Thursday, May 22, 2008

Sweet Dreams and Bad Memories

Dreamt about her last night. It was really sweet but then it ended when I woke up and found my right leg hurting like hell. (To Jov, Park and JF: Nope it was not about sex. It’s a really sweet dream)

Am I lonely? Am I trying to use her to substitute Pam?

Or is she really different and I really like her?

I guess time will tell then. But truly speaking, I think she’s cute that’s all.

But she’s really sweet and all. I find that I’m always getting distracted in lecture because of her. The way she brushes her hair with her hand, the way she smiles. Her actions are all really CUTE! But come on, she’s just another cute girl. I mean I don’t have any deep special feelings for her. Just another regular cute girl. That’s all.
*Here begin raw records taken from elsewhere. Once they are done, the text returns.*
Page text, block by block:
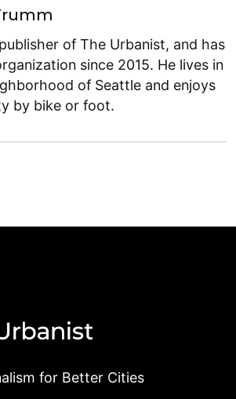
of The Urbanist, and has
since 2015. He lives in
of Seattle and enjoys
by bike or foot.
for Better Cities
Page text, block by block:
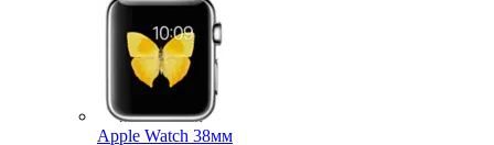
Apple Watch 38мм
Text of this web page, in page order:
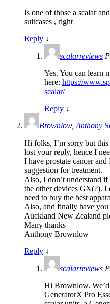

But classic scenario, she has a boyfriend. I’m tired now so I’m not gonna pull off any stunt. Lol so much for being a Guru huh? (Tribute to me by Park & Jiafeng) I’m fine with just looking at her and admiring her everyday. Perhaps one day, I’ll only think of her and not Pam. Lol easier said than done.

My heart is still aching. When I’m in school and at work I don’t feel it. But when I’m at home alone, just like now, I feel a deep cut in my heart. It’s bleeding. I’m still asking myself whether I’ll go out with her tomorrow but I guess it’s a redundant question. I know I will.
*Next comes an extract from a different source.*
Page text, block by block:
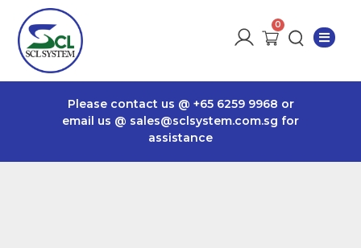
Please contact us @ +65 6259 9968 or
email us @ sales@sclsystem.com.sg for
assistance

Mum says its over. Even if she comes back to me, when is the next time she’s gonna leave again? It’s like Maroon 5’s “This Love”.
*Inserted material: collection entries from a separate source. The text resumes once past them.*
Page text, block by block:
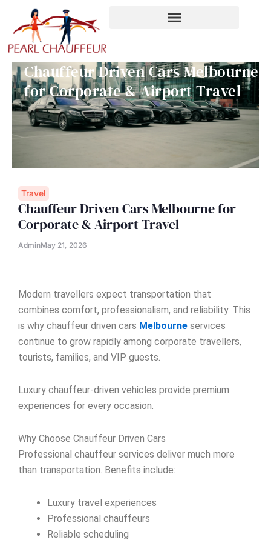
content
Chauffeur Driven Cars Melbourne
for Corporate & Airport Travel
Travel
Chauffeur Driven Cars Melbourne for
Corporate & Airport Travel
AdminMay 21, 2026
Modern travellers expect transportation that
combines comfort, professionalism, and reliability. This
is why chauffeur driven cars Melbourne services
continue to grow rapidly among corporate travellers,
tourists, families, and VIP guests.
Luxury chauffeur-driven vehicles provide premium
experiences for every occasion.
Why Choose Chauffeur Driven Cars
Professional chauffeur services deliver much more
than transportation. Benefits include:
Luxury travel experiences
Professional chauffeurs
Reliable scheduling

This Love is taking its toll on me
She said goodbye too many times before.

Its killing me. I ain’t playing this game anymore.

I’m upset again and yeah I guess I’m naturally Emo boy.

I’ve been really missing out on school a lot. Business Finance’s ICA is on Monday and I don’t know anything about it. Marketing’s ICA is due on Friday and nothing is done. All I can think of is tomorrow.

Will it be weird?
Is she gonna hold my hand? Am I gonna hold hers?
Am I going to push her away and say it’s over?
Where are we going to go?
Am I going to kiss her?
Oh geez do I still love or lust after her? Gosh NO WAY! I hope not :(
Or worse, am I even going out with her tomorrow?

I don’t want to be soft-hearted anymore. I don’t want my heart to melt when I see her. Even if she apologizes, I must not forgive her. I hope I will not. I don’t want to be hurt like this anymore. It really hurts like shit. I know part of it is my fault. But Mum’s right. I think she’s really selfish and I don’t feel any respect from her. I need someone who cares about me, not someone who cares about herself.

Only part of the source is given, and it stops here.